- _Work instructions_
Include the line with "Implementierung [88, 106]" and every line before it in the entries below, echoed exactly, but not the pictures.

- _Task data_
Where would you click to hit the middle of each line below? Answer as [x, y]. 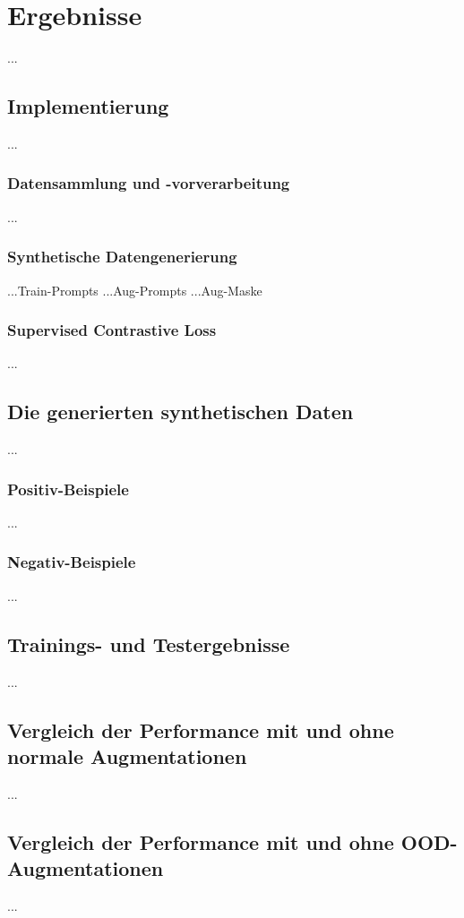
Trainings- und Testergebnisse [149, 643]
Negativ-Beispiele [72, 562]
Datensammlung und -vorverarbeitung [149, 183]
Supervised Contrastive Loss [112, 330]
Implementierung [88, 106]
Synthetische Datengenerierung [122, 257]
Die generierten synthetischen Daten [180, 412]
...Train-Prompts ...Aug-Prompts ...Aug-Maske [135, 290]

- _Answer to the problem_
Where would you click to hit the middle of each line below? Answer as [x, y]. 
Trainings- und Testergebnisse [149, 643]
Negativ-Beispiele [72, 562]
Datensammlung und -vorverarbeitung [149, 183]
Supervised Contrastive Loss [112, 330]
Implementierung [88, 106]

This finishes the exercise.